# I Can you use proof by contradiction in the midst of induction

1. Mar 21, 2016

### Battlemage!

In the process of doing a proof by induction, can you use a contradiction to show that if P(k) holds then P(k+1) must hold? What I mean is, after establishing that P(0) holds, can I assume that P(k) holds and that P(k+1) does not, and show that a contradiction arises, and thus conclude that if P(k) holds then P(k+1) must also hold? If I can, then in combination with showing that P(0) holds, then the proof for induction would be complete if I understand the process.

Let me give an example.

Say I wanted to prove that if (u1)2, (u2)2, ..., (un)2 are all each ≥ 0 for u1, u2, ... un in R,
then the sum (u1)2+ (u2)2+ ...+ (un)2 ≥ 0.

Well, clearly (u1)2 and (u2)2 are each ≥ 0 by the rules of squared numbers in R, so it's clear that (u1)2+ (u2)2 ≥ 0. So let's say I have shown that (I'm sure to actually prove it I'd have to get into some basic axioms, but let's just pretend that has been done).

Usually in an inductive proof, if I understand it correctly, the next step would be to assume that
(u1)2+ (u2)2+ ...+ (uk)2 ≥ 0 and use that to show that it therefore follows that (u1)2+ (u2)2+ ...+ (uk)2 + (uk+1)2 ≥ 0.
Can I instead assume that (u1)2+ (u2)2+ ...+ (uk)2 ≥ 0 AND assume that (u1)2+ (u2)2+ ...+ (uk)2 + (uk+1)2 < 0,
and show that I arrive at a contradiction, thereby proving that P(k) => P(k+1)? (Essentially what I'd be doing is instead of directly showing that if P(k) holds then P(k+1) holds, I'd be showing that if P(k) holds and P(k+1) does not hold that a contradiction is reached, and therefore if P(k) holds then P(k+1) holds).
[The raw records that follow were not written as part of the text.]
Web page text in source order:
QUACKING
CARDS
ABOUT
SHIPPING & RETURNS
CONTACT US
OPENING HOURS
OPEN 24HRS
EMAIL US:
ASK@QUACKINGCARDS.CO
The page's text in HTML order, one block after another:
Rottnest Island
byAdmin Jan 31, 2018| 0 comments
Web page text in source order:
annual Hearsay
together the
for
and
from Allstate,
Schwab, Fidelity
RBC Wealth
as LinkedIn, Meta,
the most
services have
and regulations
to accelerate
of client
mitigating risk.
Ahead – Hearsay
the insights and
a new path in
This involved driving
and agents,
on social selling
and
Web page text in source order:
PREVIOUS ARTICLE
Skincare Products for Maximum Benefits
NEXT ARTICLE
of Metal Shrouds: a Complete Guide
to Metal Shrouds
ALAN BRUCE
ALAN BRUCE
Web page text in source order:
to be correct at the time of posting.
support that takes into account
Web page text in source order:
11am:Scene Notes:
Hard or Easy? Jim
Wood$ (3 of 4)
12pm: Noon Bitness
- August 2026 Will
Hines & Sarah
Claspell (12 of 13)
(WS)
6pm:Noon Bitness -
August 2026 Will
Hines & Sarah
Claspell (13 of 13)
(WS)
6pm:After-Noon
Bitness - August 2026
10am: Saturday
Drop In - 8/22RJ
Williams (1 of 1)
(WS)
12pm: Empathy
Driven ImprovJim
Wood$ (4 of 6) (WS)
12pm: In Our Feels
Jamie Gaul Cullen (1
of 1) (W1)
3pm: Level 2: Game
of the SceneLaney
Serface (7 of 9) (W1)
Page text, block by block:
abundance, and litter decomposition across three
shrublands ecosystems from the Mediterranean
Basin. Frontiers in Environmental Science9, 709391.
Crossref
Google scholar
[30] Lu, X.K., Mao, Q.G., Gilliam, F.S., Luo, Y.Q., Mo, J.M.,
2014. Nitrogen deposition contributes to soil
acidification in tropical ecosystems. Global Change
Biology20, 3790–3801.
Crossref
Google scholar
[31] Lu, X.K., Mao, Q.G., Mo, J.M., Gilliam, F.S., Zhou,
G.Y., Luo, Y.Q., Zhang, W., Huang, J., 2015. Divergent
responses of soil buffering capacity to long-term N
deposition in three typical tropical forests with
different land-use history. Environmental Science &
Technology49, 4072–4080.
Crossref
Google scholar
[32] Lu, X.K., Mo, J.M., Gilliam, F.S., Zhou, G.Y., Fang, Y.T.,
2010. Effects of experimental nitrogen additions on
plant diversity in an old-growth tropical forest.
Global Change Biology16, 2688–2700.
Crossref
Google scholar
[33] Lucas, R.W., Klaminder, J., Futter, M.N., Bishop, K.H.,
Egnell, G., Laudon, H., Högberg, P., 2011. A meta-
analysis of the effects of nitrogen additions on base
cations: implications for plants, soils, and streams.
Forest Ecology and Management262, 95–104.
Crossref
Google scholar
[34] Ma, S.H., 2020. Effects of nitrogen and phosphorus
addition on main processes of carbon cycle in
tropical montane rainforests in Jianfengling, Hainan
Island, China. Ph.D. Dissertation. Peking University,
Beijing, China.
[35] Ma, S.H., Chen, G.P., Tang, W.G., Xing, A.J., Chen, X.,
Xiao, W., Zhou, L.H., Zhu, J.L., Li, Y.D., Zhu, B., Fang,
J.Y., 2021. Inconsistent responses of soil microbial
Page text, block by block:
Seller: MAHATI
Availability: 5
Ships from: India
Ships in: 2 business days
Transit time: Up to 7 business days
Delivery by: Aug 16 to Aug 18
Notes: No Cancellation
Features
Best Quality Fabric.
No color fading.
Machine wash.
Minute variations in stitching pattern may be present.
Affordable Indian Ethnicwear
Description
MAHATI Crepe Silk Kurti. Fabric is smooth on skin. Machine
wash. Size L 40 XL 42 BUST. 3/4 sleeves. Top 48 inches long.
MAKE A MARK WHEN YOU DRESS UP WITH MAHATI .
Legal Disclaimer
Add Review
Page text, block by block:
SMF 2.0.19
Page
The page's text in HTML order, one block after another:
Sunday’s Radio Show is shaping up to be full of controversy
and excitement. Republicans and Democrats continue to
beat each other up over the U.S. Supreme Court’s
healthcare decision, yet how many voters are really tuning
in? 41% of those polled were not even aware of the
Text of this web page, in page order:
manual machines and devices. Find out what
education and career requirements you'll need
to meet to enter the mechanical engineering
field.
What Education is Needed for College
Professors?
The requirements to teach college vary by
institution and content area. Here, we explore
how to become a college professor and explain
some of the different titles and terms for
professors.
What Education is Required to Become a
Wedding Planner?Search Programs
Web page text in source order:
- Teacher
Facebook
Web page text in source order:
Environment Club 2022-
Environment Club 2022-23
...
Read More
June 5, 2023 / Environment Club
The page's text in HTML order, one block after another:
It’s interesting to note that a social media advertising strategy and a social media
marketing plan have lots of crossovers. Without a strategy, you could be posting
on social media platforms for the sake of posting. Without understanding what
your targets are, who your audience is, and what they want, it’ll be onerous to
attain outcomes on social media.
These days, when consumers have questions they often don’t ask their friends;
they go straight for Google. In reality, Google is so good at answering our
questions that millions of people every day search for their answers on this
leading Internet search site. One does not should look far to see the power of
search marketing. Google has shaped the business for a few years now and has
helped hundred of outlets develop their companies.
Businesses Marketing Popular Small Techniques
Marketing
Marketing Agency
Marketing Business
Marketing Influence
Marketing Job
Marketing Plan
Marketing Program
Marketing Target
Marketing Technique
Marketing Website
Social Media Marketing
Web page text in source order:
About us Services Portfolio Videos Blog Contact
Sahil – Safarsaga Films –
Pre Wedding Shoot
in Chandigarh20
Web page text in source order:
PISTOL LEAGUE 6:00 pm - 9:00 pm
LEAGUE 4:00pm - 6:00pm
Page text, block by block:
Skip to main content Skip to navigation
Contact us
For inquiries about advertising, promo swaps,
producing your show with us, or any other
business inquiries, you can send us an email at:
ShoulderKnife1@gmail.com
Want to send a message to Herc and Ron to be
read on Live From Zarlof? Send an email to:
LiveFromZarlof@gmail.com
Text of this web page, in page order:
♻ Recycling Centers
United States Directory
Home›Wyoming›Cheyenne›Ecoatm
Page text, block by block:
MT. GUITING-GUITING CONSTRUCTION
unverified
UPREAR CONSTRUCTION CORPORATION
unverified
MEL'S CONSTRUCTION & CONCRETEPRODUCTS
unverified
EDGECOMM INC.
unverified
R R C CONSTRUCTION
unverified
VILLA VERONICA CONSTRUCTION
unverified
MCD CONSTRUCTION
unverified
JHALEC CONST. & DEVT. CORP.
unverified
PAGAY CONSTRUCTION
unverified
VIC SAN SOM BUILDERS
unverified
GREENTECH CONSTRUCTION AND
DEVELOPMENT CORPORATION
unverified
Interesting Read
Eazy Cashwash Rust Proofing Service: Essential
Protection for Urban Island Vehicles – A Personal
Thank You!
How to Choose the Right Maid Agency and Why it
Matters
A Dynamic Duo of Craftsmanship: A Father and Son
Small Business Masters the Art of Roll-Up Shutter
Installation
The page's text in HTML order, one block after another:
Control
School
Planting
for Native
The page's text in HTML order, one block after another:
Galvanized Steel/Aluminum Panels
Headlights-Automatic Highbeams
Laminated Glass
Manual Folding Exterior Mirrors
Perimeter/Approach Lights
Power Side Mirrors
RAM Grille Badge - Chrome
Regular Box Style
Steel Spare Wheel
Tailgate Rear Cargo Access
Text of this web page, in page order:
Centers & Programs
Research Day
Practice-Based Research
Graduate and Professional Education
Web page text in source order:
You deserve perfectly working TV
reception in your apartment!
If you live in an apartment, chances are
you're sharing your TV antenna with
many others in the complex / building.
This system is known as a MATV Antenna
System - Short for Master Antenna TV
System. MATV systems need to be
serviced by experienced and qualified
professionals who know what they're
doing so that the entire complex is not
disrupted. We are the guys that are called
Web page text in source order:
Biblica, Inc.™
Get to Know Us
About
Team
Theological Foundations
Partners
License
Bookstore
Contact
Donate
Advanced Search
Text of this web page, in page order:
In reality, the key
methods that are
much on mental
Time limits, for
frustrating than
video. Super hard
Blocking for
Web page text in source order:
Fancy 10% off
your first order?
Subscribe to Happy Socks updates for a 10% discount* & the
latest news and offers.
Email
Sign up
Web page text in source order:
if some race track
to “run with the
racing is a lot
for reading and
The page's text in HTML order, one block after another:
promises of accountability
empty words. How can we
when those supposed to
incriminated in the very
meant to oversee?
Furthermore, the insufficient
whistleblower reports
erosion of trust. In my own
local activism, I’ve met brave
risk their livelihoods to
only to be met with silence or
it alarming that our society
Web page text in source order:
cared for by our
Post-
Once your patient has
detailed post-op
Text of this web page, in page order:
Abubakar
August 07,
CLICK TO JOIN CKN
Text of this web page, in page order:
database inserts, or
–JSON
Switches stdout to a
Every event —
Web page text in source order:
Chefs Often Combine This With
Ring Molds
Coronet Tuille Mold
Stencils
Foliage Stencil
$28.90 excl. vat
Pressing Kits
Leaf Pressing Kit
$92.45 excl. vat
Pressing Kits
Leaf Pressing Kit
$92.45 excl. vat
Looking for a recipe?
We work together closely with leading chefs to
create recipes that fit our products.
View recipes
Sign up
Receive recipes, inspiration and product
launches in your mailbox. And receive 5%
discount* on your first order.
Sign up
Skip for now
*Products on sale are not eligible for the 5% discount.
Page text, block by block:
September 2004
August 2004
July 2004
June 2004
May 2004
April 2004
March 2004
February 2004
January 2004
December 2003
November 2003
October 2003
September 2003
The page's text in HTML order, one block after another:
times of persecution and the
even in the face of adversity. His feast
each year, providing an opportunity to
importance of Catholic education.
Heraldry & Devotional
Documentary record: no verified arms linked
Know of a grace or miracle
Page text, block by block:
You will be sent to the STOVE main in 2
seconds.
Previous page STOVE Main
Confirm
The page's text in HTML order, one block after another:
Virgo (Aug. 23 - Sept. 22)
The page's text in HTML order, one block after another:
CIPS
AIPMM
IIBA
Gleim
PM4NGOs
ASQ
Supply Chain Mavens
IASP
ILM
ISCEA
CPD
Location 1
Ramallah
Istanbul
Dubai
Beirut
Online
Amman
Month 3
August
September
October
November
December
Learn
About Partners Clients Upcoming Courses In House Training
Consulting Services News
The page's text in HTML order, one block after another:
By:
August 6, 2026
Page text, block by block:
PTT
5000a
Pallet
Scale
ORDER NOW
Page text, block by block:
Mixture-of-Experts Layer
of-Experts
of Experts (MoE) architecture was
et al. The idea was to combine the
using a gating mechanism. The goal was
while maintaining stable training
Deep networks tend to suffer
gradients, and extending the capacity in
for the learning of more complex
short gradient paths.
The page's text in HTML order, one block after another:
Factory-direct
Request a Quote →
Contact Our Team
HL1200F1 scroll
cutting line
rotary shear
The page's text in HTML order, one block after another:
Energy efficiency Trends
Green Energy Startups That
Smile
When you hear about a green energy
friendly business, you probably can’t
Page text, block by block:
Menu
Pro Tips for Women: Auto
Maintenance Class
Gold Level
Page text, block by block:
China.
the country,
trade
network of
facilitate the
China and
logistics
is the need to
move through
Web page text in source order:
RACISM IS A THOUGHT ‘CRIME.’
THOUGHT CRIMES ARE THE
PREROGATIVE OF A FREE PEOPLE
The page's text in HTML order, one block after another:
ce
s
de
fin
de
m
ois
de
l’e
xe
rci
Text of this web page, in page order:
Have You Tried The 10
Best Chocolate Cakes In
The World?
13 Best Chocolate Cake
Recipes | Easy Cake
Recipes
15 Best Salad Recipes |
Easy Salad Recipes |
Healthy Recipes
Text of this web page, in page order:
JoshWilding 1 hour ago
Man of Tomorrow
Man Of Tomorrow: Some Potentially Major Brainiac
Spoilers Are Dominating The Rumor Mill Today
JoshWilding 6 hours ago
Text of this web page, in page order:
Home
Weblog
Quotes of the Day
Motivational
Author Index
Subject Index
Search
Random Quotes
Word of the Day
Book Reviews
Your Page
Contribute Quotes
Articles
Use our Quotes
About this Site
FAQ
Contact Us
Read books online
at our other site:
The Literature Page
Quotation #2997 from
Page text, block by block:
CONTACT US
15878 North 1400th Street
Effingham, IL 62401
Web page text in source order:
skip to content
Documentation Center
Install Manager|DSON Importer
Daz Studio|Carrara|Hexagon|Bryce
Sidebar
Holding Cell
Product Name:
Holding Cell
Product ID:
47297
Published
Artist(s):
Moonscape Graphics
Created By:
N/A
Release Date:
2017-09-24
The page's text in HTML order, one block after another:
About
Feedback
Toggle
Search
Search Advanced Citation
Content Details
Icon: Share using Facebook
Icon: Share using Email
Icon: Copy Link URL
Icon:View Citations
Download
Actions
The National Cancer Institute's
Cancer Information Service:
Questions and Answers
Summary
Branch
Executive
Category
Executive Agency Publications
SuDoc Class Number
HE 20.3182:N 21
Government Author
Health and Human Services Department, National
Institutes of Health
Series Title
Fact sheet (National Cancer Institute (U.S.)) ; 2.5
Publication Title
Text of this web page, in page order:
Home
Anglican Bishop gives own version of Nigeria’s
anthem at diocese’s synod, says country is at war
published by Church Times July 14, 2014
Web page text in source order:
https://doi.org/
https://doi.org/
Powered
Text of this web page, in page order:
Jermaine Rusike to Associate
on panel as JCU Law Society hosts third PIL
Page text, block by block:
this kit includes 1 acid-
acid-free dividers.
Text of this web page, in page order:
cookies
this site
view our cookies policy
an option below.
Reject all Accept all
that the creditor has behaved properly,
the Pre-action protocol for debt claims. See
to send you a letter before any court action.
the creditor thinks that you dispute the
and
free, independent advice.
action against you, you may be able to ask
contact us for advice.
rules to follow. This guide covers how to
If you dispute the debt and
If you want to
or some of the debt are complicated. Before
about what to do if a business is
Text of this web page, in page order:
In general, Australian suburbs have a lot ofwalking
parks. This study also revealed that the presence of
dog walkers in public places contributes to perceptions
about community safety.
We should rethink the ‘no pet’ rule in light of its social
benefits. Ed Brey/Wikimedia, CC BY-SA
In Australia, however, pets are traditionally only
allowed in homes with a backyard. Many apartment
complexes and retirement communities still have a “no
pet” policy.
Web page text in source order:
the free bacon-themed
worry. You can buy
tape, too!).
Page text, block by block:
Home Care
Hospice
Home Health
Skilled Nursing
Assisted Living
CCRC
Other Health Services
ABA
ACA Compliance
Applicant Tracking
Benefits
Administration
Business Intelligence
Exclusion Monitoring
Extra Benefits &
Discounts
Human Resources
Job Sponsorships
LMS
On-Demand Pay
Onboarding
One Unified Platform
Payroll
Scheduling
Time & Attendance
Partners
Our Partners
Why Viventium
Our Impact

So it would look like this:
Assume that (u1)2+ (u2)2+ ...+ (uk)2 ≥ 0 holds and that (u1)2+ (u2)2+ ...+ (uk)2 + (uk+1)2 < 0.

Then that would mean that
(u1)2+ (u2)2+ ...+ (uk)2 < -(uk+1)2.
By the same reasoning I would have used to show that (u1)2 and (u2)2 ≥ 0, I would show that (uk+1)2 ≥ 0, which would make - (uk+1)2 < 0, but that would mean that (u1)2+ (u2)2+ ...+ (uk)2 < 0, which would contradiction my assumption that (u1)2+ (u2)2+ ...+ (uk)2 ≥ 0. By contradiction, it would have to mean that the case for P(k+1) holds.

Granted, this proof outline itself is garbage and more or less ignores that a number times itself is positive in R, but I'm more worried about the principle itself. After showing P(0) is true, can we show that if P(k) holds then P(k+1) holds by assuming it does NOT and then arriving at a contradiction?

Also, if you want to critique/correct my "fake" proof please do. Thanks and sorry for this weird and all over the place question.

2. Mar 21, 2016

### andrewkirk

Yes you can do that.
$P(k)\wedge \neg P(k+1)\Rightarrow \bot$ is logically equivalent to $P(k)\Rightarrow P(k+1)$, by the use of the inference rules
- Reductio Ad Absurdam (RAA); and
- Conditional Proof (CP)

which you can see in this list of inference rules.

3. Mar 21, 2016

### Red Goose

Sure. The law of contradiction is fundamental. So long as you are using it properly (for instance, you must actually prove the contrary to be impossible, not disprove one counter-example) then you're good to go.

You don't need the rules of squared numbers in R, we get that fact simply from your assumption. You don't need to prove your antecedent true.

This all looks great. Well done. Only thing I would suggest you change (and its a minor detail) is to specify that you are doing a proof by contradiction in your declarative statement. Instead of saying "Assume that (u1)2+ (u2)2+ ...+ (uk)2 ≥ 0 holds and that (u1)2+ (u2)2+ ...+ (uk)2 + (uk+1)2 < 0." say "Assume by way of contradiction that (u1)2+ (u2)2+ ...+ (uk)2 ≥ 0 holds and that (u1)2+ (u2)2+ ...+ (uk)2 + (uk+1)2 < 0."

4. Mar 22, 2016

### Battlemage!

Thanks for the responses. I was a little iffy on that probably because induction isn't my strong suit. Also I am glad to know I can state exactly what I'm doing without losing the proper language of a proof (something I am definitely still learning).

Incidentally I just realized my "test proof" is a proof that the dot product of a vector u and itself is always greater than or equal to zero. Because obviously each component times itself and then summed up over all all the indices would look exactly like the above.